** ACTIVITY **
Start to finish, retype the entries exactly while omitting the pictures.

Dataset entries:
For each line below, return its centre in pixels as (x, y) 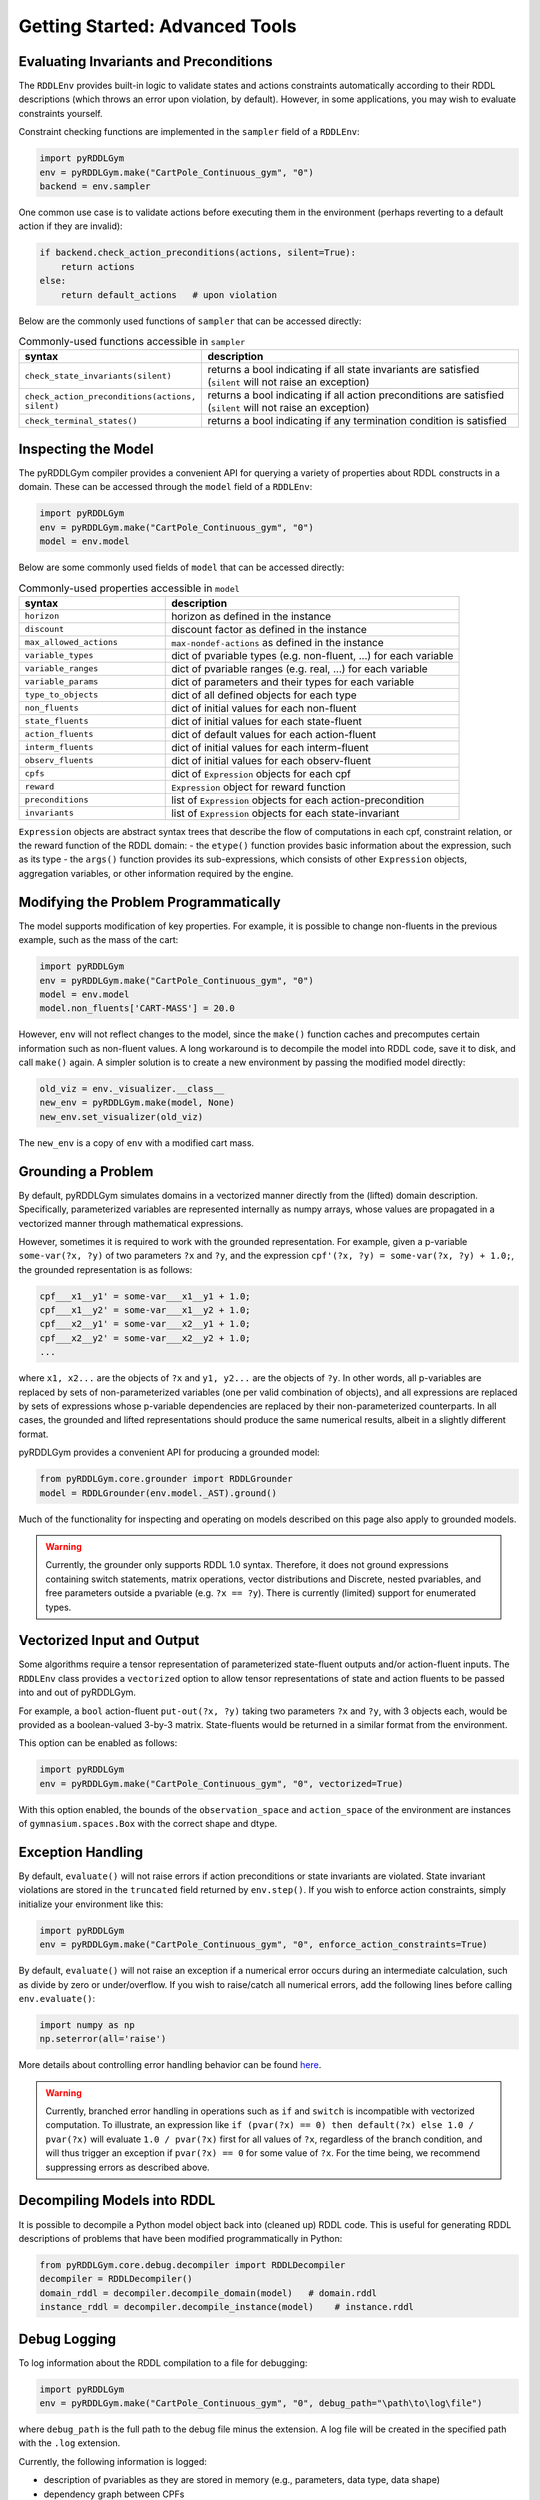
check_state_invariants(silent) (98, 375)
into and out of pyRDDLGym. (77, 1692)
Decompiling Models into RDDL (117, 2200)
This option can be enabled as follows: (98, 1743)
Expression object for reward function (259, 787)
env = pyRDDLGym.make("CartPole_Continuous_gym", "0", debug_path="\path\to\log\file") (261, 2403)
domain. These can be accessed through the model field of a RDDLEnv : (165, 487)
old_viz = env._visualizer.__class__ (132, 1089)

** RESPONSE TO THE EXERCISE **
For each line below, return its centre in pixels as (x, y) 
check_state_invariants(silent) (98, 375)
into and out of pyRDDLGym. (77, 1692)
Decompiling Models into RDDL (117, 2200)
This option can be enabled as follows: (98, 1743)
Expression object for reward function (259, 787)
env = pyRDDLGym.make("CartPole_Continuous_gym", "0", debug_path="\path\to\log\file") (261, 2403)
domain. These can be accessed through the model field of a RDDLEnv : (165, 487)
old_viz = env._visualizer.__class__ (132, 1089)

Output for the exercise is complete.